Task prompt -> Each line in the material below, starting at the one with "concluded that there" and ending at the one with "mutation analysis for", is to be reproduced exactly; no picture is to be copied.

Data provided ->
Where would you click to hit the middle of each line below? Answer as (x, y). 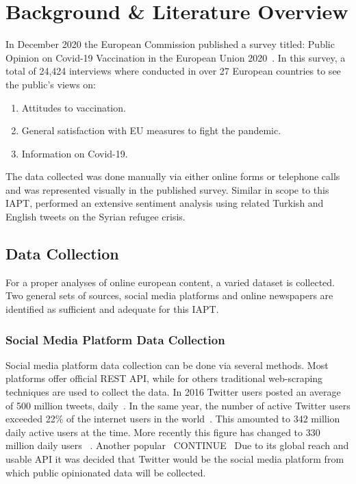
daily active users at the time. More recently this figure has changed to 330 (163, 432)
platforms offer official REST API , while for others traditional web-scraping (164, 378)
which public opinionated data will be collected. (106, 472)
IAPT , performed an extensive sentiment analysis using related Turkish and (165, 203)
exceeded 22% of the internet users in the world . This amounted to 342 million (173, 419)
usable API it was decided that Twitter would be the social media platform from (175, 459)
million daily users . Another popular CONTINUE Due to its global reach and (177, 445)
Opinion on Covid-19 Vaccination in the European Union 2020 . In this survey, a (176, 57)
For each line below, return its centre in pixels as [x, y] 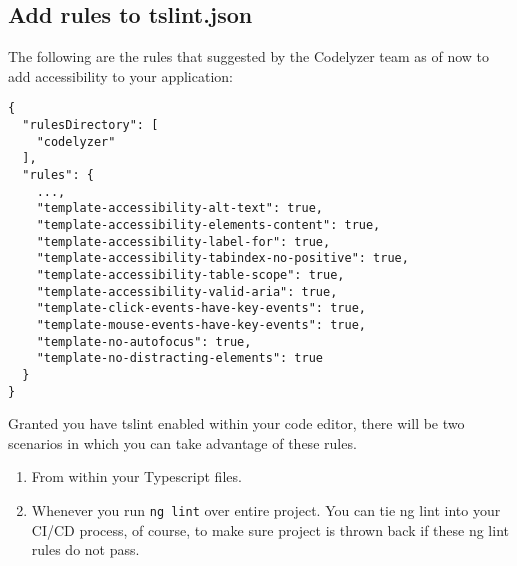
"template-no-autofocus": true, [144, 341]
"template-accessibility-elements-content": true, [208, 224]
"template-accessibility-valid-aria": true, [187, 291]
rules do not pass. [85, 549]
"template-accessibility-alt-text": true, [179, 208]
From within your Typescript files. [136, 476]
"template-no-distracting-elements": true [179, 358]
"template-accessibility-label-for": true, [183, 241]
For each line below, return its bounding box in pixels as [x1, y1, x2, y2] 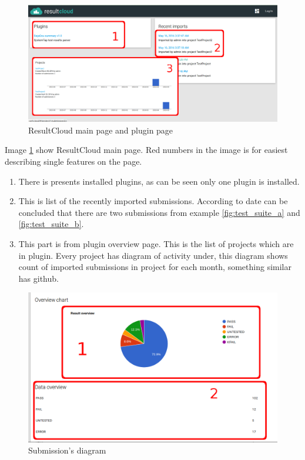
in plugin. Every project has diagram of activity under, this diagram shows [18, 249, 288, 261]
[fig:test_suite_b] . [18, 218, 84, 230]
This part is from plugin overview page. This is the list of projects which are [18, 237, 294, 249]
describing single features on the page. [5, 155, 142, 167]
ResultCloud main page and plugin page [28, 124, 173, 136]
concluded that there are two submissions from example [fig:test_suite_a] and [18, 206, 300, 218]
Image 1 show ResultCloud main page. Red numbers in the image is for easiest [5, 144, 288, 156]
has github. [18, 272, 59, 284]
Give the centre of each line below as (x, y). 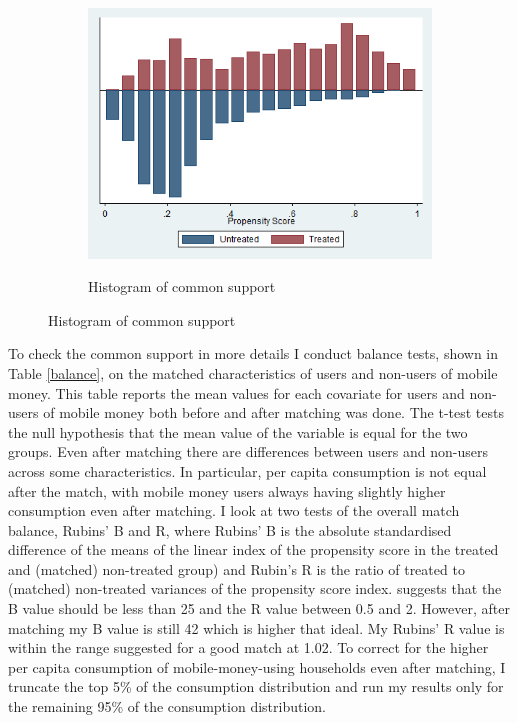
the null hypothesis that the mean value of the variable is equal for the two (238, 431)
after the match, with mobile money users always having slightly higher (227, 490)
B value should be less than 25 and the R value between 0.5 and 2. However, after (259, 608)
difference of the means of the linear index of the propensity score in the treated (253, 549)
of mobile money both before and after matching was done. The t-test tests (273, 412)
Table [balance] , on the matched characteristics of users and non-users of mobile (253, 372)
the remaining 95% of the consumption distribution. (167, 706)
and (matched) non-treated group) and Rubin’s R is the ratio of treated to (236, 568)
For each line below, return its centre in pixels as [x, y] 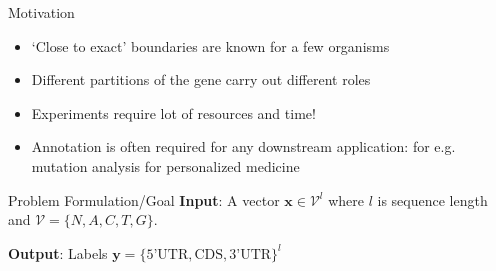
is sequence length [432, 199]
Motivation [41, 12]
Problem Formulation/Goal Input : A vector [144, 199]
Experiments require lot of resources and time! [173, 112]
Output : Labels [58, 252]
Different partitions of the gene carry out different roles [201, 79]
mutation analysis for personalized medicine [165, 165]
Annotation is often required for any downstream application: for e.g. [243, 146]
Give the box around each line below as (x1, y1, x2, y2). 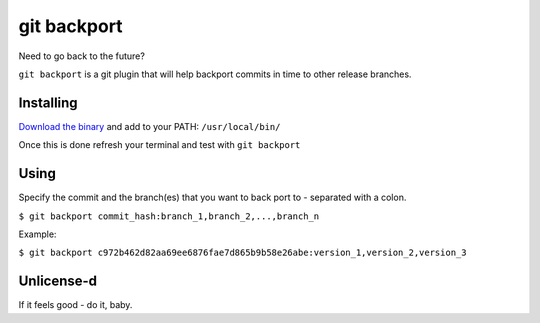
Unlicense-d (18, 273, 98, 290)
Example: (18, 228, 57, 240)
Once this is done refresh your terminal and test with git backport (18, 139, 301, 151)
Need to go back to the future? (18, 50, 145, 62)
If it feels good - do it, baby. (18, 299, 133, 311)
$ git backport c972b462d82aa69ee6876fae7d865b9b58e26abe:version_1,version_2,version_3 (18, 247, 467, 259)
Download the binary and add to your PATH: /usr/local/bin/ (18, 120, 281, 132)
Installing (18, 94, 79, 111)
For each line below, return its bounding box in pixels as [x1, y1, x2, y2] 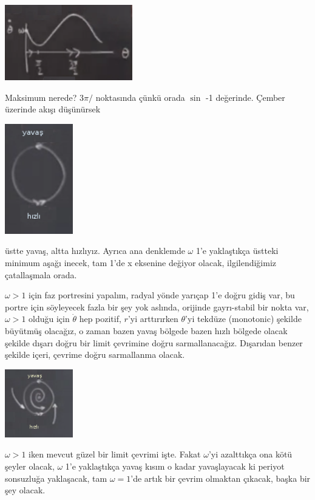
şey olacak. [5, 484, 46, 496]
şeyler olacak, [5, 460, 55, 472]
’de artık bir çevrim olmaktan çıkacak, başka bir [130, 471, 311, 484]
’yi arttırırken [127, 312, 178, 325]
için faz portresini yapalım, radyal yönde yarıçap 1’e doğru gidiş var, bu [29, 289, 295, 301]
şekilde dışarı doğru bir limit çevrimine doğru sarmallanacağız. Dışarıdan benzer [5, 336, 303, 349]
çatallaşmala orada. [5, 268, 77, 281]
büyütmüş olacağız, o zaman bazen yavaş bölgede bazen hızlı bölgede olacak [5, 324, 288, 337]
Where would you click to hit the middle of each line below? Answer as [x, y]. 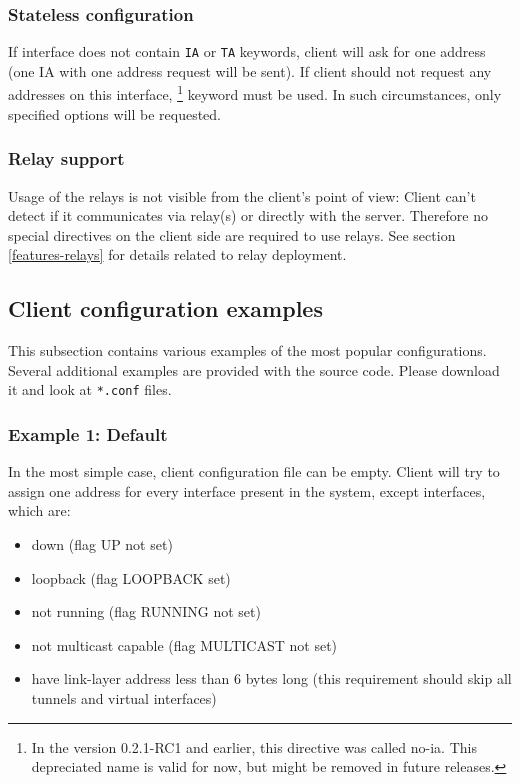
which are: [39, 510]
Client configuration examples [165, 308]
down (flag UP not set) [102, 543]
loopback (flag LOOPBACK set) [131, 577]
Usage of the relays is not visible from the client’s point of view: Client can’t [242, 195]
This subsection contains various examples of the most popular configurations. [247, 350]
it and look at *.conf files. [90, 389]
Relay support [66, 158]
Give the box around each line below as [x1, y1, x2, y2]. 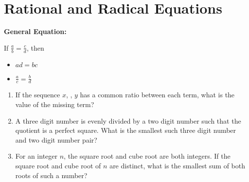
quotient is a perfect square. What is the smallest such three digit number [15, 125, 236, 135]
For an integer [15, 151, 58, 161]
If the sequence [15, 90, 60, 100]
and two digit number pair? [15, 134, 97, 145]
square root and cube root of [15, 160, 101, 170]
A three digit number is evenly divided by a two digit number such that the [15, 115, 241, 126]
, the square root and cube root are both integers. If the [64, 151, 231, 161]
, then [26, 42, 44, 53]
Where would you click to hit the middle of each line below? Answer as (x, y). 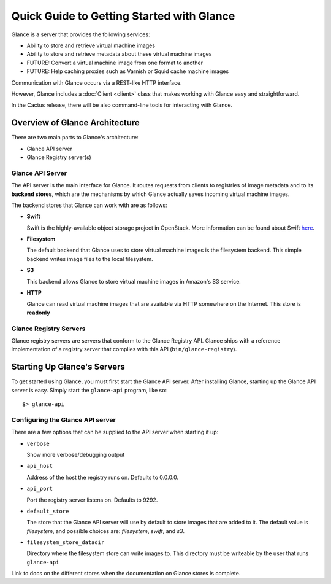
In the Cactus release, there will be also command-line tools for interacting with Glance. (122, 105)
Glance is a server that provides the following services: (81, 34)
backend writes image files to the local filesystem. (90, 259)
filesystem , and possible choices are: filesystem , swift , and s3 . (106, 531)
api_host (40, 466)
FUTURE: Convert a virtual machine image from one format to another (115, 63)
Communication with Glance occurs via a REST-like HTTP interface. (97, 82)
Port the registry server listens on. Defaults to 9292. (92, 500)
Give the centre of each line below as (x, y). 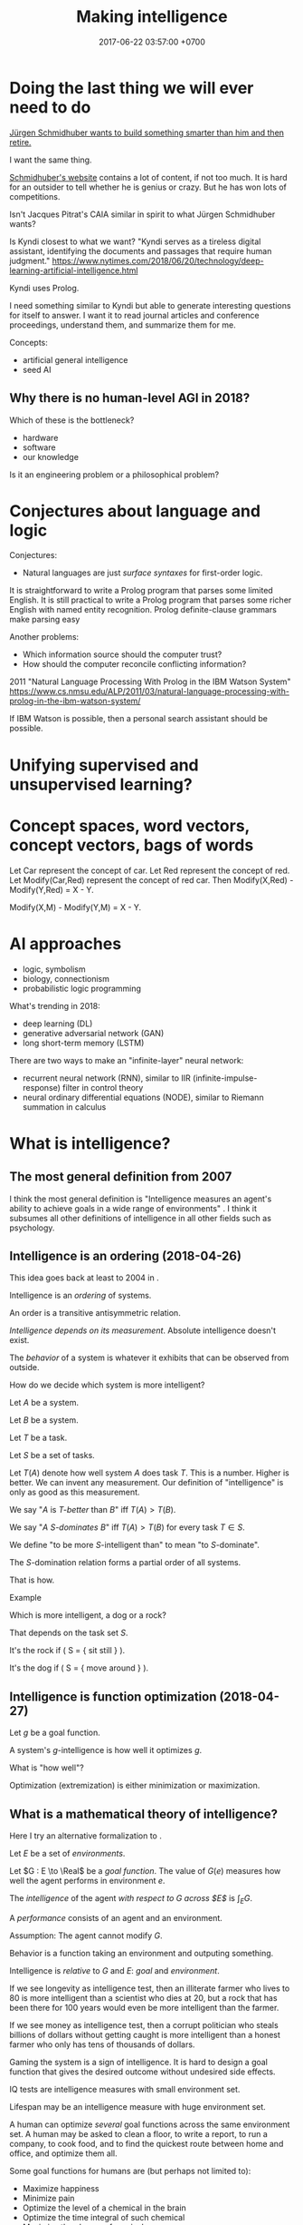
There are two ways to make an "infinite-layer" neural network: (127, 1060)
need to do (50, 107)
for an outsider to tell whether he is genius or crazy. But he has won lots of (148, 187)
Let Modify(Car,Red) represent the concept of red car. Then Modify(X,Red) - (151, 880)
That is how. (32, 1580)
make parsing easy (45, 620)
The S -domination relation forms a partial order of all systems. (125, 1563)
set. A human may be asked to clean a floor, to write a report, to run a (139, 2133)
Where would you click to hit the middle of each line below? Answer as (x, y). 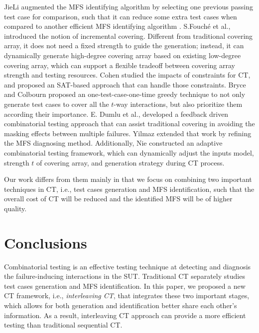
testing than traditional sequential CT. (63, 325)
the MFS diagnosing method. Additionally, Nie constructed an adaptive (113, 143)
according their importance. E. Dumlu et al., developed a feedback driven (116, 114)
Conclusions (46, 242)
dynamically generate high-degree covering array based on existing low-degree (123, 55)
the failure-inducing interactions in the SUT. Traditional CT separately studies (125, 276)
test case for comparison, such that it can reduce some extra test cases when (121, 16)
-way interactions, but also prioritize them (178, 104)
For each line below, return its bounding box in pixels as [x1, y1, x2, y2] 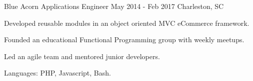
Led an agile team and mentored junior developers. [4, 51, 160, 61]
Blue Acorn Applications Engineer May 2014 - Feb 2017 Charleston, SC [4, 1, 224, 11]
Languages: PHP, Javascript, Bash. [4, 68, 111, 78]
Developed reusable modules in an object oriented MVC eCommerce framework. [4, 17, 249, 28]
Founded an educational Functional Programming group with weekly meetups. [4, 34, 244, 45]
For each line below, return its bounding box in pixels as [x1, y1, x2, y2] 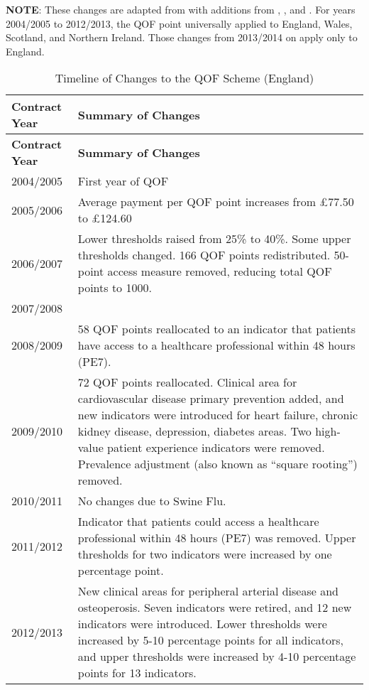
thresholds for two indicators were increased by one [77, 546, 332, 563]
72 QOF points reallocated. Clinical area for [77, 374, 297, 391]
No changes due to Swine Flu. [77, 492, 226, 510]
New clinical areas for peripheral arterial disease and [77, 583, 338, 600]
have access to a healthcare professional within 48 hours [77, 337, 356, 354]
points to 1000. [77, 279, 152, 296]
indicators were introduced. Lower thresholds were [77, 615, 327, 632]
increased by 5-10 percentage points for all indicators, [77, 632, 344, 649]
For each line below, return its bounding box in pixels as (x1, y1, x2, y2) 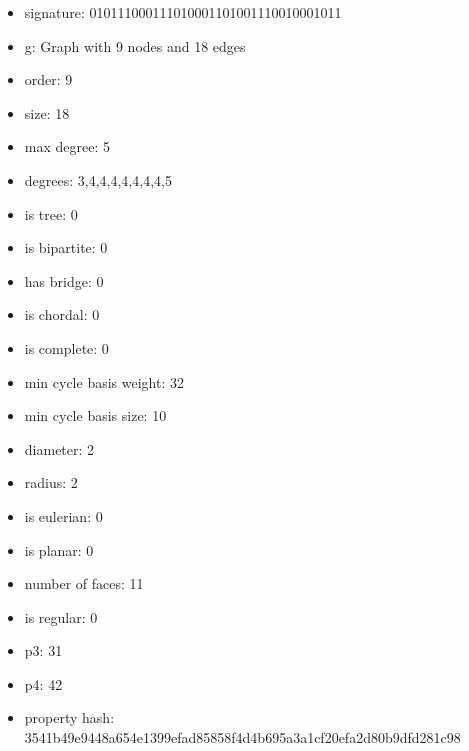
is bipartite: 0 (24, 237, 108, 258)
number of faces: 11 (24, 573, 144, 594)
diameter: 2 (24, 438, 95, 459)
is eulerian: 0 (24, 505, 103, 526)
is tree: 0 (24, 203, 78, 224)
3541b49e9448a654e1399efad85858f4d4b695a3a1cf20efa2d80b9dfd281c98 (24, 727, 461, 748)
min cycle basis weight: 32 (24, 371, 184, 392)
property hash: (24, 707, 115, 728)
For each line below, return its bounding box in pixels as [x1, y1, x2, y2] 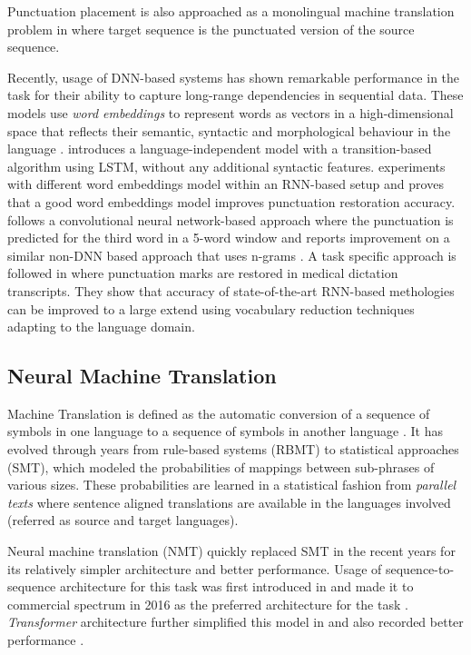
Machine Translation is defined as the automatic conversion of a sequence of [7, 403, 430, 422]
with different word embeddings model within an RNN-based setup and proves [7, 174, 444, 194]
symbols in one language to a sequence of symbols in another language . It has [7, 422, 443, 441]
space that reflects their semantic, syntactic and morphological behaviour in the [7, 121, 451, 140]
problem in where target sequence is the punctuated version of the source [7, 19, 415, 38]
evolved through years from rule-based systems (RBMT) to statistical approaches [7, 440, 459, 459]
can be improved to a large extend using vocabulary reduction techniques [7, 299, 415, 318]
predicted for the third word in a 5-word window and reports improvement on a [7, 228, 450, 247]
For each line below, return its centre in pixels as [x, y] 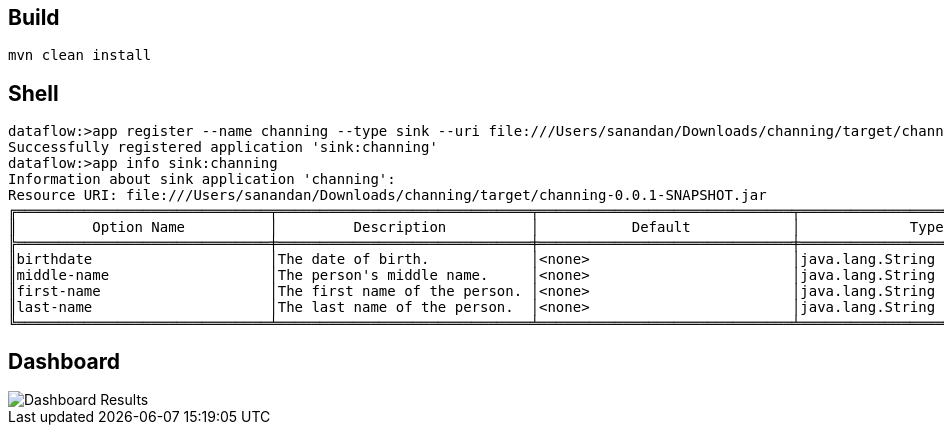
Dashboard [64, 361]
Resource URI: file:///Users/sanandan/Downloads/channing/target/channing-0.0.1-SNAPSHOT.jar [387, 195]
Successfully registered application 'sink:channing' [223, 147]
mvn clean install [80, 55]
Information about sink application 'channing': [202, 179]
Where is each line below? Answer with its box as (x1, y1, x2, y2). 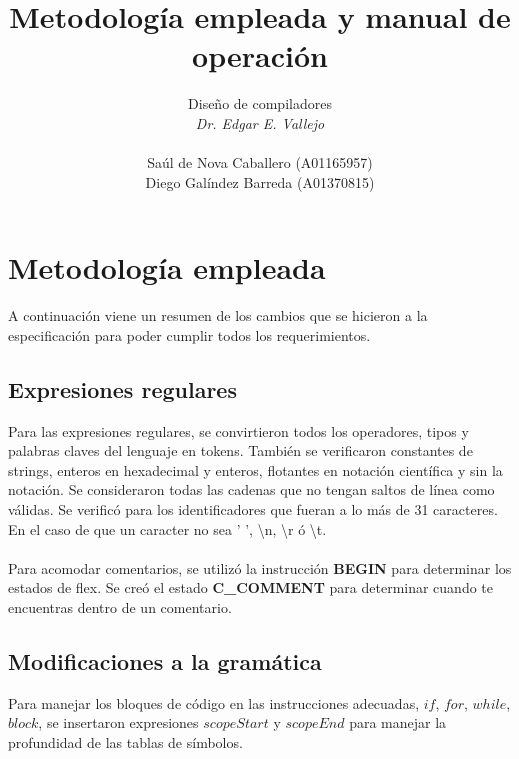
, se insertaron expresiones (38, 712, 199, 733)
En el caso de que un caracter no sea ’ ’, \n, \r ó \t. (8, 518, 327, 539)
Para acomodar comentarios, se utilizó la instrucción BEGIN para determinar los (8, 557, 512, 578)
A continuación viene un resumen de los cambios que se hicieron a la (8, 305, 428, 326)
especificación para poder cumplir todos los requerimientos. (8, 324, 371, 345)
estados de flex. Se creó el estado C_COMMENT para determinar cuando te (8, 577, 494, 598)
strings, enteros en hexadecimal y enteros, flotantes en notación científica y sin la (8, 459, 503, 480)
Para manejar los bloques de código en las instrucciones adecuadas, (8, 692, 420, 713)
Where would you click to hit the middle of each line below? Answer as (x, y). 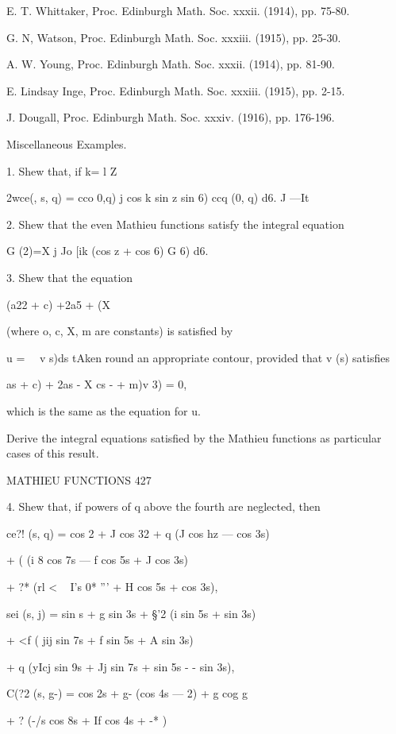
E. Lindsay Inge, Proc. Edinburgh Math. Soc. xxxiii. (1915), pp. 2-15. (176, 90)
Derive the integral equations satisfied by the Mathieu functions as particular (194, 437)
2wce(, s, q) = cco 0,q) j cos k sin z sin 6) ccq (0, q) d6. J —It (158, 197)
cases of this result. (53, 453)
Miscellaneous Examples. (67, 143)
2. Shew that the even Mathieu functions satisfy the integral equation (175, 224)
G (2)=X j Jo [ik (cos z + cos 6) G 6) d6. (108, 251)
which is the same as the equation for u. (104, 410)
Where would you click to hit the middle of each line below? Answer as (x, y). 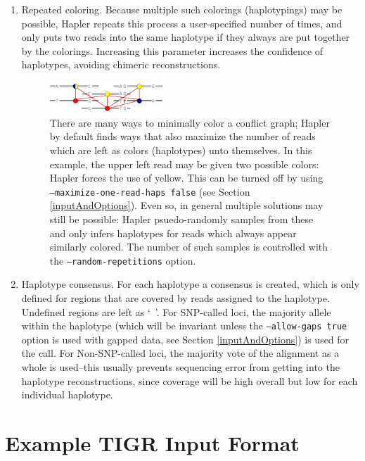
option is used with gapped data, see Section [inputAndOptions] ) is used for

Answer for the task ->
concluded that there are two submissions from example [fig:test_suite_a] and [18, 206, 300, 218]
Image 1 show ResultCloud main page. Red numbers in the image is for easiest [5, 144, 288, 156]
has github. [18, 272, 59, 284]
Give the centre of each line below as (x, y). 
the null hypothesis that the mean value of the variable is equal for the two (238, 431)
after the match, with mobile money users always having slightly higher (227, 490)
B value should be less than 25 and the R value between 0.5 and 2. However, after (259, 608)
difference of the means of the linear index of the propensity score in the treated (253, 549)
of mobile money both before and after matching was done. The t-test tests (273, 412)
Table [balance] , on the matched characteristics of users and non-users of mobile (253, 372)
the remaining 95% of the consumption distribution. (167, 706)
and (matched) non-treated group) and Rubin’s R is the ratio of treated to (236, 568)
For each line below, return its centre in pixels as [x, y] 
is sequence length [432, 199]
Motivation [41, 12]
Problem Formulation/Goal Input : A vector [144, 199]
Experiments require lot of resources and time! [173, 112]
Output : Labels [58, 252]
Different partitions of the gene carry out different roles [201, 79]
mutation analysis for personalized medicine [165, 165]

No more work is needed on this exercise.